*Given data:*
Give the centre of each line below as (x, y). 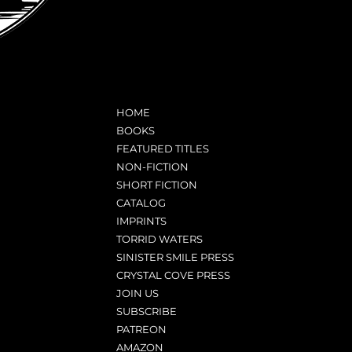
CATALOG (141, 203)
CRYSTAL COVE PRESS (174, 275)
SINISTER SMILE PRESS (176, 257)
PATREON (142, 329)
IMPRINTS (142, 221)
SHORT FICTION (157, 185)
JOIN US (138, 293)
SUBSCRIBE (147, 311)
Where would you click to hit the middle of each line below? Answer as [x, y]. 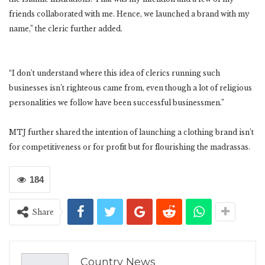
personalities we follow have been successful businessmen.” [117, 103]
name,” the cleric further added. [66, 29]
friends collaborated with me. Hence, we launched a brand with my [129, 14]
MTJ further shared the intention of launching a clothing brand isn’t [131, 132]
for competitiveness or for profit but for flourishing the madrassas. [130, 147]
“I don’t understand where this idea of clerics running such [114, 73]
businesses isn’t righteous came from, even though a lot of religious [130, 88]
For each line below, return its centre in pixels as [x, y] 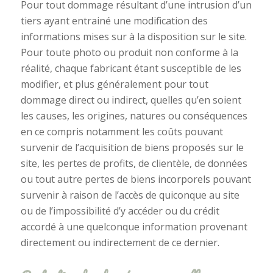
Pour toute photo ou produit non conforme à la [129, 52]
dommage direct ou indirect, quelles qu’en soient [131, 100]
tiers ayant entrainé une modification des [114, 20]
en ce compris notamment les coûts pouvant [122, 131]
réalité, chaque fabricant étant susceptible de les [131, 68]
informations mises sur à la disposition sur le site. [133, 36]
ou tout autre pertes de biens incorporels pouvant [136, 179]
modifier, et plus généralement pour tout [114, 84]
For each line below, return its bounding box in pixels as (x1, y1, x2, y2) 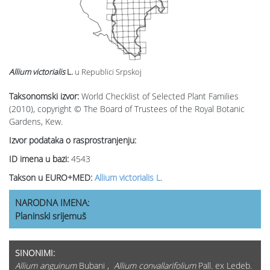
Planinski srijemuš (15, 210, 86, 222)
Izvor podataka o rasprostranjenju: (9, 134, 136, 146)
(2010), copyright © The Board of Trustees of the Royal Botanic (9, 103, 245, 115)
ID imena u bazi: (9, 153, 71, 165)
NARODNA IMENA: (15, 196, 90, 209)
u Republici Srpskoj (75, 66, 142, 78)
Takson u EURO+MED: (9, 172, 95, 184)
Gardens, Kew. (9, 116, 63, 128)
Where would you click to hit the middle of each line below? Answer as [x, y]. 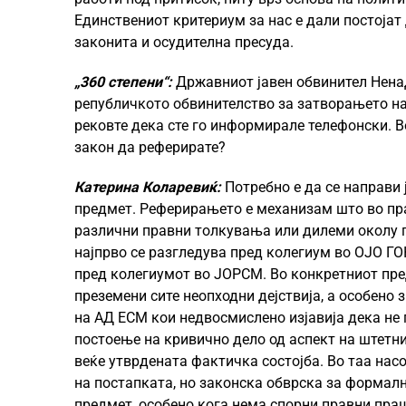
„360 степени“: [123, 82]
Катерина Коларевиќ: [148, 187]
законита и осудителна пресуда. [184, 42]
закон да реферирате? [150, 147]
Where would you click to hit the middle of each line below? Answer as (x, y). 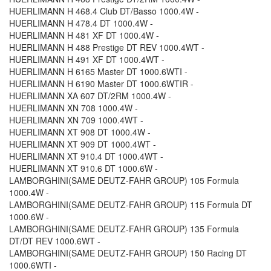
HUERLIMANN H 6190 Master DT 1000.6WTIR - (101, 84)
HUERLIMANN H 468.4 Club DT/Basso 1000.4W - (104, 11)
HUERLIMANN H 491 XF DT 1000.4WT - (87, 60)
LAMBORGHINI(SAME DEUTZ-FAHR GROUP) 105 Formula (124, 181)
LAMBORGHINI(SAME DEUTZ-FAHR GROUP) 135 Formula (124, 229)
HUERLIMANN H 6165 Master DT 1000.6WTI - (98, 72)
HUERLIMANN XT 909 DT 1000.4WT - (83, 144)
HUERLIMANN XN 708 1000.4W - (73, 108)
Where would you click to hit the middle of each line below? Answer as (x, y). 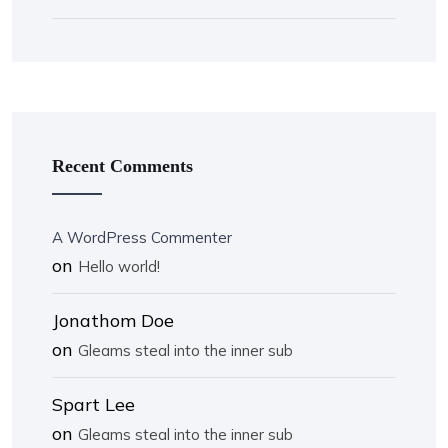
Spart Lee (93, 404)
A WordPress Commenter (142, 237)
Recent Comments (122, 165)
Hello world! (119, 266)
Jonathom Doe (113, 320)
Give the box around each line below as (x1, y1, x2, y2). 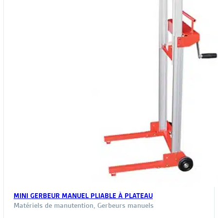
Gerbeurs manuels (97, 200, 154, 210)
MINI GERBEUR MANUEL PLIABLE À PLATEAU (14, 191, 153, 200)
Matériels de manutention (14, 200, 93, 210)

* * *

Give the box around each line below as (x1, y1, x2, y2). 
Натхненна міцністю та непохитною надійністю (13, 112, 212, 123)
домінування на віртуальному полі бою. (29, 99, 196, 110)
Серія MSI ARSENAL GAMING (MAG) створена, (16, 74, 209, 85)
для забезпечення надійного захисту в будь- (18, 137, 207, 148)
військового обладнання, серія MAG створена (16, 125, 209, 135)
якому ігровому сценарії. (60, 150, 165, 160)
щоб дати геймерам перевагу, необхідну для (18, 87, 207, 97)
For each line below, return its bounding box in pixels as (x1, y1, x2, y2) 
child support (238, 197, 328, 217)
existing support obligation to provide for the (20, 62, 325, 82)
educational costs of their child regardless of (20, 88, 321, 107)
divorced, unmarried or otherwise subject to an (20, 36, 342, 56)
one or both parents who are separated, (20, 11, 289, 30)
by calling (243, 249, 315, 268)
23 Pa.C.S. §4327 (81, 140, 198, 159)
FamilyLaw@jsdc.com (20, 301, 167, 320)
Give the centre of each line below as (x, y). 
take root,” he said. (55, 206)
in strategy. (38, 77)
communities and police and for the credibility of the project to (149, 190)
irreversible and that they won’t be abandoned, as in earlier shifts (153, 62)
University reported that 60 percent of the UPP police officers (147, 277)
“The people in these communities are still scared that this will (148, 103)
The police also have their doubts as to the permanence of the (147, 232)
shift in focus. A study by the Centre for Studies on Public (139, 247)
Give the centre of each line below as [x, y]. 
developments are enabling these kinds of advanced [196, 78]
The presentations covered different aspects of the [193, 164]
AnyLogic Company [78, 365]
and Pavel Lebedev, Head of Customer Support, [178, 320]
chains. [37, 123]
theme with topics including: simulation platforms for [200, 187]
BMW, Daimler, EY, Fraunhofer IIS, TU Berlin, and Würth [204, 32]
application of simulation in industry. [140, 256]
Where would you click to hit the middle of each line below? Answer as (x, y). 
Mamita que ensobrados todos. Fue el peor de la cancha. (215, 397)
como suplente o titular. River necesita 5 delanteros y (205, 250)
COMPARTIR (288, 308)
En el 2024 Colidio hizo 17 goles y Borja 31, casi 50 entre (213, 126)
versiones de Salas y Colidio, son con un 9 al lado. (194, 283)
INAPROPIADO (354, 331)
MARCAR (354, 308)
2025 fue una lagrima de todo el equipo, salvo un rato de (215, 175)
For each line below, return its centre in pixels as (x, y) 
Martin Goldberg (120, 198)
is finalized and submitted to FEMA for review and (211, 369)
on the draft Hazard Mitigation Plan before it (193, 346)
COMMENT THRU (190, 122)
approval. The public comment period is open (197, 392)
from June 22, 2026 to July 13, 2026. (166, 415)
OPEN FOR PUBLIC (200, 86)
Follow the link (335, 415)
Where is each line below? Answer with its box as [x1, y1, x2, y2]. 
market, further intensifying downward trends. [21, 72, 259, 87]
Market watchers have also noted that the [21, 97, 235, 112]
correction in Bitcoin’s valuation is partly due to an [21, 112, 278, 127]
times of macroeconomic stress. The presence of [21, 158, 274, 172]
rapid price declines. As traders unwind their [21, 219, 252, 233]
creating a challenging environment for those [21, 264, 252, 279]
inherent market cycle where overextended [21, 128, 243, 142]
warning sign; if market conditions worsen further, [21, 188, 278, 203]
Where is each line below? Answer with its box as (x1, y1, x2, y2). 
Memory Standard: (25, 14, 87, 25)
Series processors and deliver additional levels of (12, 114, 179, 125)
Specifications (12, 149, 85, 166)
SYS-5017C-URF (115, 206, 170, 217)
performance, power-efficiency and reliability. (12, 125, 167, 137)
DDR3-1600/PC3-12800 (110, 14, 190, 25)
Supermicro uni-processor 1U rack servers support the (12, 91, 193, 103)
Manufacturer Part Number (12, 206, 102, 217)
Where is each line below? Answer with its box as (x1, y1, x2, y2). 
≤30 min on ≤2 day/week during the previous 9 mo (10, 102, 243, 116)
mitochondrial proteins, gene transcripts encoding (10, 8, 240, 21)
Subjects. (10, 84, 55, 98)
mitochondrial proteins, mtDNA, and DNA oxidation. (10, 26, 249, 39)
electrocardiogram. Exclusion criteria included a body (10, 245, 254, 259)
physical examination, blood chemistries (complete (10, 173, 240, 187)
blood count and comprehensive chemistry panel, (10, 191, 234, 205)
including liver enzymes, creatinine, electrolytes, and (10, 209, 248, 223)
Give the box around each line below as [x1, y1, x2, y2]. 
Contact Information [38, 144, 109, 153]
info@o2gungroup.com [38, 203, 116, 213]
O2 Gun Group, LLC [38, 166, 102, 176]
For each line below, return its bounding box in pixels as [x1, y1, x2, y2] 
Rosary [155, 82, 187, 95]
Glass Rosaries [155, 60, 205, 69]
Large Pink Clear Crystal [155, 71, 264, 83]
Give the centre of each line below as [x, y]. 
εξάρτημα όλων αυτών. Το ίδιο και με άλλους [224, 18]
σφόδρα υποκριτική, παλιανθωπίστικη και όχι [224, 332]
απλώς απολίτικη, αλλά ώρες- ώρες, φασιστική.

*What you should do:* As listed above, the lines from the line with "Planinski srijemuš (15, 210, 86, 222)" to the line with "Gardens, Kew. (9, 116, 63, 128)" are to be echoed exactly, with both ends included and nothing added.

*Task answer:*
Planinski srijemuš (15, 210, 86, 222)
Izvor podataka o rasprostranjenju: (9, 134, 136, 146)
(2010), copyright © The Board of Trustees of the Royal Botanic (9, 103, 245, 115)
ID imena u bazi: (9, 153, 71, 165)
NARODNA IMENA: (15, 196, 90, 209)
u Republici Srpskoj (75, 66, 142, 78)
Takson u EURO+MED: (9, 172, 95, 184)
Gardens, Kew. (9, 116, 63, 128)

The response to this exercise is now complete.